Foto: Robin van den Maagdenberg, schilder Henry Taylor

To Xeno again:

‘We’ll do this cleaning shit later. At some point we should pick a colour for this grey and this white here. This should be all orange. Sometimes you just wanna see it build up. That’s the advantage of picking this frame.. Or.. yeah.. You know what. Let’s do a warm colour. Maybe just do this: Take your time. And. Make. A. Fucking. Palette. So we both can use it, and we don’t have to do it all at once. That’s the hardest part for me, making time. Just get everything off of these two. You know what I mean. Sometimes they put shit over it. I’ll just use these things up. You know what I mean. Just do big blocks. You know. Just a big fucking block. And use a warm colour for that. Orrrr…’ Then he turns to me: ‘I’m sorry, are you okay?’ Continues his instructions a bit longer, which Xeno receives impassively. ‘We’ll just block this up.’
After some more gesturing at the painting, he sets himself at the little bar.

‘You want a beer?’
We talk some more about the painting process. Taylor doesn’t spend too much time thinking about his canvases.

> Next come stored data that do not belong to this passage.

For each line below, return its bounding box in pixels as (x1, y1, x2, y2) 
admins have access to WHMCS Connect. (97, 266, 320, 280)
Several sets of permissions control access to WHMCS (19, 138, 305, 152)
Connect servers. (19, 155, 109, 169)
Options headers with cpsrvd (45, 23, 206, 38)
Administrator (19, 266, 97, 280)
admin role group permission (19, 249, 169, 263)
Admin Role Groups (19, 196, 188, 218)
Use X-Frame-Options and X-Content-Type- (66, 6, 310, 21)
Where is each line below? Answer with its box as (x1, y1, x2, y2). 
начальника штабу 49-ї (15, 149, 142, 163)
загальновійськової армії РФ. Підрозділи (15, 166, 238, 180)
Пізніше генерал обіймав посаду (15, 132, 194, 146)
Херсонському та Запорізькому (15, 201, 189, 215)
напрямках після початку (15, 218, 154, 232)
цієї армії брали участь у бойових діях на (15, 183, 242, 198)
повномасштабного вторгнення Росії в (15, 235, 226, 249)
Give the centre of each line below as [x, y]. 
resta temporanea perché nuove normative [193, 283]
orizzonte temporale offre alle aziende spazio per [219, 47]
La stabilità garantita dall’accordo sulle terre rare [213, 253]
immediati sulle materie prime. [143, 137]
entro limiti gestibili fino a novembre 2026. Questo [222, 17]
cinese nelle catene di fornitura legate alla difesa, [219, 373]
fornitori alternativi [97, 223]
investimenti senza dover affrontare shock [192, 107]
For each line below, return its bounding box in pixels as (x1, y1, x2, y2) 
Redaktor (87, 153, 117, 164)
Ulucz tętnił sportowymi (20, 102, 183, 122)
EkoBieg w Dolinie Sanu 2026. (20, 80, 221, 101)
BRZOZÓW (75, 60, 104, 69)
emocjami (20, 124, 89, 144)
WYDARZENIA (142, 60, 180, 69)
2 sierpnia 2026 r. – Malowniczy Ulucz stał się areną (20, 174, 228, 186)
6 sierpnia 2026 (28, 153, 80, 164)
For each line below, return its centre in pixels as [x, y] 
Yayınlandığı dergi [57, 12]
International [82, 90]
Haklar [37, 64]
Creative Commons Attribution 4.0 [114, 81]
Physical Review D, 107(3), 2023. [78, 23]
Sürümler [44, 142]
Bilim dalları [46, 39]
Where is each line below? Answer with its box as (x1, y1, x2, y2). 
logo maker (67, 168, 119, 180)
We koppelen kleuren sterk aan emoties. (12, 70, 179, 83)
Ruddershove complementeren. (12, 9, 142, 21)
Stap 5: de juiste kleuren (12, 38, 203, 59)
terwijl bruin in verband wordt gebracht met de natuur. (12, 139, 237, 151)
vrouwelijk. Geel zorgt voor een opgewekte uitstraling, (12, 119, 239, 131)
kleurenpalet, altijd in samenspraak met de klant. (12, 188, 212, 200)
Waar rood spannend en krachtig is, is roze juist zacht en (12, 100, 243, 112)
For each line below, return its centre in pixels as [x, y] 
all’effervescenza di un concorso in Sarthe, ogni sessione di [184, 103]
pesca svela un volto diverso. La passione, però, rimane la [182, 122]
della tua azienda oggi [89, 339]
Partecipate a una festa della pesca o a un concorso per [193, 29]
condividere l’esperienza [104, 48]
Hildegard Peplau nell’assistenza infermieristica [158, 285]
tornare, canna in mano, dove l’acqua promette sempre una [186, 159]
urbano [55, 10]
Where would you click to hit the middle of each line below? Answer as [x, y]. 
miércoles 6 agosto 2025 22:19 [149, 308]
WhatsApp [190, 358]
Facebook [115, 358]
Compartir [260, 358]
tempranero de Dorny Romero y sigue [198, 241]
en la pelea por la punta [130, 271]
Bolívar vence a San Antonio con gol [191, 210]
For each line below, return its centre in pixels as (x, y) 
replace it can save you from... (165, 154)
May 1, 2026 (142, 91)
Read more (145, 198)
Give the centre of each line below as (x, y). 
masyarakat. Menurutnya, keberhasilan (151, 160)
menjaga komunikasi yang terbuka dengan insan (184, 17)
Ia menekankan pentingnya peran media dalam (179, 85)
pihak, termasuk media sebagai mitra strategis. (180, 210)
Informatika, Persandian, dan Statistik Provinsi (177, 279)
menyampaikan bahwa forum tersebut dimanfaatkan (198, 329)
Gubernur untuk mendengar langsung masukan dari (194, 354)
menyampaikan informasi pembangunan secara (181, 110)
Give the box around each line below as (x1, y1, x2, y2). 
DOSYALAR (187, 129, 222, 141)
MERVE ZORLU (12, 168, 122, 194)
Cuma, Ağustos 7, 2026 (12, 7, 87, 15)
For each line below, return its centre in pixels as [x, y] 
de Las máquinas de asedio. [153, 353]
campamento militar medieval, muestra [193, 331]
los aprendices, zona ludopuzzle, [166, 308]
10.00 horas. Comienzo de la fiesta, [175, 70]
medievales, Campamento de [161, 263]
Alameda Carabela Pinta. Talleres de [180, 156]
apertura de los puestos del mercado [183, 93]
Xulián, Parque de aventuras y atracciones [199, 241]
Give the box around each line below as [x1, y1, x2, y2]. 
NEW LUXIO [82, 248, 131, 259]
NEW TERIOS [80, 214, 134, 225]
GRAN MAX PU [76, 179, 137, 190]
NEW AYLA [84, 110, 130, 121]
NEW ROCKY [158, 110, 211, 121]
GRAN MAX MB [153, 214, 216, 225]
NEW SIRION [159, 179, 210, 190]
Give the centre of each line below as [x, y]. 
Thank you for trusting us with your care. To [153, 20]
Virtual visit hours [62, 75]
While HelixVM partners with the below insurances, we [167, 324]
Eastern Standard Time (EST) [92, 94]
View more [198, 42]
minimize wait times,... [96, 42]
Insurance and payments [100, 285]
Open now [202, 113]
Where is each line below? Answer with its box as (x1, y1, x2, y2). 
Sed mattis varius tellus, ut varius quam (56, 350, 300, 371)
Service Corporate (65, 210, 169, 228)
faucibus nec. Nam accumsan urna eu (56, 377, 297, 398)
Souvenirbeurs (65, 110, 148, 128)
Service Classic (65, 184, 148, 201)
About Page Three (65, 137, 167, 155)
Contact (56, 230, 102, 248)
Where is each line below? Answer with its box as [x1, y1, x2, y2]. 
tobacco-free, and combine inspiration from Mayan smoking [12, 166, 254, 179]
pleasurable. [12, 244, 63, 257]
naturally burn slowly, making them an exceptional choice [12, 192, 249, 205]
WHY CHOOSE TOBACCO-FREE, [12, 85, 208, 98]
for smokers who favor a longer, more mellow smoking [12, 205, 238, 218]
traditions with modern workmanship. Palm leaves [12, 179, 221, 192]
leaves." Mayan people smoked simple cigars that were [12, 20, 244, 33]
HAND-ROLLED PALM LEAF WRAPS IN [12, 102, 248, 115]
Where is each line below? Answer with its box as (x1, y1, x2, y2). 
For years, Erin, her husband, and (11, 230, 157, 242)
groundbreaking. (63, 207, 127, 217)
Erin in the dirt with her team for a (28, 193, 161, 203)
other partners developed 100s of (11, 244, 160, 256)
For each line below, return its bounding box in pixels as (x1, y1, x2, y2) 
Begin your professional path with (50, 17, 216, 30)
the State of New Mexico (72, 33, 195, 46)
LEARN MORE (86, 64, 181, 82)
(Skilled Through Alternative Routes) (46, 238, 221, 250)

‘I just hunt and gather. Sometimes I just get lucky. The process changes. When there’s a demand you don’t have time to think and play as much.’
‘I work more than one way, I work abroad. If you’ve got time to play, you play. If you’re in a hurry and someone’s coming for dinner, you just scramble an egg. Sometimes you make pancakes, it all depends on the time you have. You have to adapt.’
Taylor then lets me know he really needs to get some work done. I tell him I’ll find my way out. He asks me where I’m going. I’m heading for a coffee shop close by.

‘I’ll bring you there.’
And before I know it we’re back in his car. Speeding through the city, we’re staying ahead of time.